In this work, we compare two schemes for generating arbitrary qudit graph states using spin qudits in silicon. The first scheme proposes the creation of qudit linear graph states from a single emitter - a silicon spin qudit. By employing fusion - a destructive and non-deterministic measurement technique - these linear graphs can then be combined to form more complex resource states (multi-photon entangled states), such as ring or ladder structures, which are used to carry out the computation. The second scheme employs two spin qudits. Instead of relying on fusion, the two emitters are directly coupled via CZ to generate the same resource states, thereby eliminating the need for fusion. We compare the two schemes in terms of their ability to produce equivalent resource states and discuss their respective advantages and limitations for building scalable architectures.

Figures (10)

• Figure 1: a) represents a three-photon graph state where the purple spheres correspond to photons prepared in the $\ket{+}$ state. The photons are connected by edges, which correspond to CZ gates. b) shows the circuit representation of the graph state defined in (a). A Hadamard gate is applied to each photon, followed by CZ gates between the first and second photons, as well as between the second and third photons, forming a linear cluster state. Here, photons are treated as qubits; they are not yet qudits.
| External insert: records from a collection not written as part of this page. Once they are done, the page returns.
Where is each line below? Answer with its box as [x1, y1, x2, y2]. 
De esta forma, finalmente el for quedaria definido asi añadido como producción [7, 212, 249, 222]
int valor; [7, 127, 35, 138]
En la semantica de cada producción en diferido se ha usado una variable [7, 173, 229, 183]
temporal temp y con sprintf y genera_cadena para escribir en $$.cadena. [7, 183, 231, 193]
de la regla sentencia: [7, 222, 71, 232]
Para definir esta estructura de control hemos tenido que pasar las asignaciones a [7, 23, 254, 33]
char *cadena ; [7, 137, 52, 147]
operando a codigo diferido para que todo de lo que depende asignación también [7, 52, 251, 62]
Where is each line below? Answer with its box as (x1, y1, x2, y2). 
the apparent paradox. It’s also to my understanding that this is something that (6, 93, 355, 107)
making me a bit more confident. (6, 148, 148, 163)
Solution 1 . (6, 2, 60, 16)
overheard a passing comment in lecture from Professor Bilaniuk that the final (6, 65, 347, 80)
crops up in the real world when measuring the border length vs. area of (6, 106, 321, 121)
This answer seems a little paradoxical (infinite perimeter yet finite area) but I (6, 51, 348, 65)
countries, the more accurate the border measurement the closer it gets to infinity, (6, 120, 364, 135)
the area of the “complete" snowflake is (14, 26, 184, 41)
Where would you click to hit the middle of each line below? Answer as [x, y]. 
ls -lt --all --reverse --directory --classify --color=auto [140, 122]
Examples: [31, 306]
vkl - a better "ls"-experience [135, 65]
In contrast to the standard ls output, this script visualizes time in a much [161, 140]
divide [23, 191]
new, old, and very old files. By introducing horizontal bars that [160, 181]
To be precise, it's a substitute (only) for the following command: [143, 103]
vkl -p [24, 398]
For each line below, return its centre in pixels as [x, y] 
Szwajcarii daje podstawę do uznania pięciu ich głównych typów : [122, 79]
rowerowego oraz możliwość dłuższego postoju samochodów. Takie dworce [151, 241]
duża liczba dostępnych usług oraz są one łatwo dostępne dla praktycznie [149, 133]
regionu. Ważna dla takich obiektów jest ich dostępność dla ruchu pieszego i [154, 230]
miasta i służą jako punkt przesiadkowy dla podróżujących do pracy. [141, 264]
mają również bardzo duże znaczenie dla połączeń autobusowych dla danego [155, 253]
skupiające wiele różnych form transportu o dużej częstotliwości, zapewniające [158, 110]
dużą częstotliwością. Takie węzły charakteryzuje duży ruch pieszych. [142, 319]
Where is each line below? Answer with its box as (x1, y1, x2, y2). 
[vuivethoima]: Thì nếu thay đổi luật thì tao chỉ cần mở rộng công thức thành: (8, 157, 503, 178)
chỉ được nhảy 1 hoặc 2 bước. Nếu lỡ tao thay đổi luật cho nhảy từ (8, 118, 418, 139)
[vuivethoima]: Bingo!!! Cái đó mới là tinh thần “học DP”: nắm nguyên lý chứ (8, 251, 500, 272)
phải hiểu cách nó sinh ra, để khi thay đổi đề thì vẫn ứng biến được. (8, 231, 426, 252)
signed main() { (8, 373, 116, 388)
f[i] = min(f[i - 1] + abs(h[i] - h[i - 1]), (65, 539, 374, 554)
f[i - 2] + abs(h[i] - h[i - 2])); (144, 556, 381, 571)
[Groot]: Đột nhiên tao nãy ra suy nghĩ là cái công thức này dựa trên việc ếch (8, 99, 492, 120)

• Figure 2: Energy spectrum of the single neutral antimony donor. Antimony possesses a high nuclear spin, giving rise to eight distinct nuclear spin states. In its neutral charge configuration, the electron spin becomes hyperfine-coupled to the antimony nuclear spin, resulting in a Hilbert space of dimension 16. NMR transitions with $\Delta m \pm 1$ are represented by curved arrows and are labeled with a subscript 0 to denote the neutral charge state. ESR transitions are shown as vertical solid arrows, while EDSR transitions are indicated with dashed arrows.
• Figure 3: The antimony donor is assumed positioned at an antinode of the cavity electric field, to achieve capacitive coupling to the donor’s electric dipole and stimulate the EDSR transitions to emit photons coherently. The EDSR frequency between the states $\ket{7/2}\ket{\downarrow} \leftrightarrow \ket{5/2}\ket{\uparrow}$ is chosen as fixed frequency for emitting photons
• Figure 4: The circuit illustrates the steps of Protocol \ref{['p:photon_emission']}, in which we emit a 3-dimensional single photon from a single antimony donor. We begin by applying a generalized Hadamard gate ($F_3$) on the nucleus. Next, we apply an EDSR pulse at the frequency at which the cavity operates (between the states $\ket{7/2}$ and $\ket{5/2}$) on the electron to excite the population of state $\ket{7/2}\ket{\downarrow}$ to $\ket{5/2}\ket{\uparrow}$, allowing the electron to emit a photon coherently. We then apply a permutation operation between the $\ket{7/2}$ and $\ket{5/2}$ states to exchange the populations between states. In this case, the permutation is achieved via a single nuclear magnetic resonance (NMR) pulse, followed by another EDSR pulse. This process of applying a permutation and an EDSR pulse is repeated sequentially until the third state involved in the superposition, $\ket{1/2}$, is used. After these operations, a single photon is emitted in 3 modes but remains entangled with the antimony donor. To decouple the antimony from the photon, we apply a second $F_3$ gate and then measure the antimony. As a result, a single photon is emitted into many modes.
• Figure 5: Type-II Fusion of a Linear Eight-Qudit (Four-Dimensional) graph State. This figure illustrates the generation of high-dimensional resource states for photonic quantum computing. Initially, an eight-qudit linear graph state is prepared, with local dimension, qudit dimension, is being four. The antimony donor is then measured to decouple the nuclear spin from the photons, yielding a purely photonic graph state. Subsequently, the first and eighth photons are fused using a type-II fusion gate, which requires two single-photon ancilla states. This operation results in a six-ring qudit graph state, where each node (qudit) retains its four-mode encoding.